At the same time it, Minister for Children and Young People, Tim Loughton, announced that 55,000 young people in long-term care will receive a £200 JISA.

Whilst financial education is primed for debate in the House of Commons, youth saving is now taking centre stage – personal debt is £1.5tr and a pensions time bomb is ticking, efforts like these offer the chance to boost savings, financial inclusion and literacy.

The JISA hook

Young people’s attitudes towards saving and use of bank facilities are poor. 5.1 million under 25 savers don’t know the interest rates of their accounts and 3.7 million under 25s don’t know their balance.

JISAs offer something regular bank accounts don’t, an incentive to saving. Young savers receive the worst return on their deposits, half under 1%, the lowest, 0.05%, whereas most JISAs offer between 3.5% and 2%.

Take ownership

Savings are locked in until 18 years of age, at 16 they can take control and manage it as they see fit. JISAs could be a great chance to have a tangible first experience with a financial product.

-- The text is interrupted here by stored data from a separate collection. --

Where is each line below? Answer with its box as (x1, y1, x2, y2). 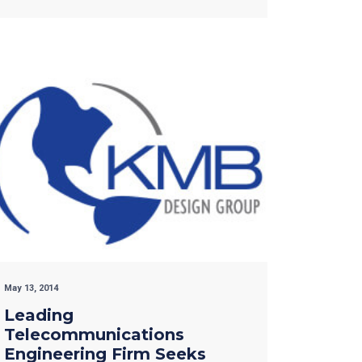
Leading (4, 305, 74, 326)
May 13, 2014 (4, 283, 58, 294)
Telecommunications (4, 325, 184, 345)

Even before 16, a young person could be involved in the decision-making process with their parents on how to make best use of their ISA. Later, perhaps as they start that first job, they can take ownership and start to contribute towards their own financial future in a safe and secure environment. Then, at 18, there is a reward right before university when they may need it most.

If financial education is relevant, engaging, accessible with a tangible outcome, it works and just as our work demonstrates, using real money experiences brings knowledge to life.

At the moment there isn’t a crowded and confusing amount of providers and the Islamic and ethical offerings allow young people to make an informed choice. We hope to see more innovative and flexible JISAs that put young people and their families at the heart.

Saving with care

Helping young people make that transition to independent living is what MyBnk is all about, the move is especially difficult for those vulnerable people in challenging circumstances like sheltered housing or unemployment.

Again savings are locked in until children become 18 and individuals and organisations who want to invest in a young persons future can also contribute.

Helping young people in care manage their money is step one, this initiative could make step two,  putting money knowledge into action, that bit easier.

The sooner young people are familiar with banking and saving, the better they can develop sound financial habits and navigate the system – stay out of debt, manage student loans etc. We’ll be spreading the knowledge inside and outside the classrooms and sharing the power.